▶ DIRECTIONS: A word-for-word copy of the entries is needed, and it should contain no images.

▶ AVAILABLE DATA:
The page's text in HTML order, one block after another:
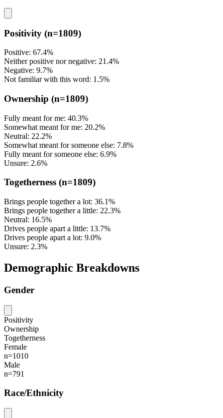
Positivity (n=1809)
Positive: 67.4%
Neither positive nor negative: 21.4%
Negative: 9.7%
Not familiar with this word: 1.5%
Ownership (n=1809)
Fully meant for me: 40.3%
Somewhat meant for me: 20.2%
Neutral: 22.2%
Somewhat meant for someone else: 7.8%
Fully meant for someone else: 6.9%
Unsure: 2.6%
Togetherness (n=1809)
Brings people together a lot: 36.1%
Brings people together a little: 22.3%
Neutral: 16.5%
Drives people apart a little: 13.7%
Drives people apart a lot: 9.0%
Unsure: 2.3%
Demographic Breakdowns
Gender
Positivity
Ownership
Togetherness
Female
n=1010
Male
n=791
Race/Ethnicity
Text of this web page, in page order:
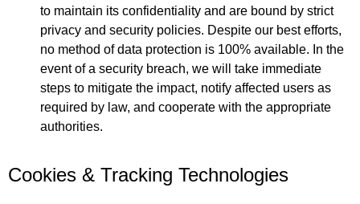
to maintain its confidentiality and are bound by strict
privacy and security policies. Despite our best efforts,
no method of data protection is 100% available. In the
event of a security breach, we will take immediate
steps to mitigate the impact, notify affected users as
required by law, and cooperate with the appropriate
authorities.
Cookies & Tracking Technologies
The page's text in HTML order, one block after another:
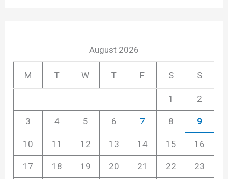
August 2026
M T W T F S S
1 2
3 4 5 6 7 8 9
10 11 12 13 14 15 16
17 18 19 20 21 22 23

▶ RESPONSE AREA:
The page's text in HTML order, one block after another:
Positivity (n=1809)
Positive: 67.4%
Neither positive nor negative: 21.4%
Negative: 9.7%
Not familiar with this word: 1.5%
Ownership (n=1809)
Fully meant for me: 40.3%
Somewhat meant for me: 20.2%
Neutral: 22.2%
Somewhat meant for someone else: 7.8%
Fully meant for someone else: 6.9%
Unsure: 2.6%
Togetherness (n=1809)
Brings people together a lot: 36.1%
Brings people together a little: 22.3%
Neutral: 16.5%
Drives people apart a little: 13.7%
Drives people apart a lot: 9.0%
Unsure: 2.3%
Demographic Breakdowns
Gender
Positivity
Ownership
Togetherness
Female
n=1010
Male
n=791
Race/Ethnicity
Text of this web page, in page order:
to maintain its confidentiality and are bound by strict
privacy and security policies. Despite our best efforts,
no method of data protection is 100% available. In the
event of a security breach, we will take immediate
steps to mitigate the impact, notify affected users as
required by law, and cooperate with the appropriate
authorities.
Cookies & Tracking Technologies
The page's text in HTML order, one block after another:
August 2026
M T W T F S S
1 2
3 4 5 6 7 8 9
10 11 12 13 14 15 16
17 18 19 20 21 22 23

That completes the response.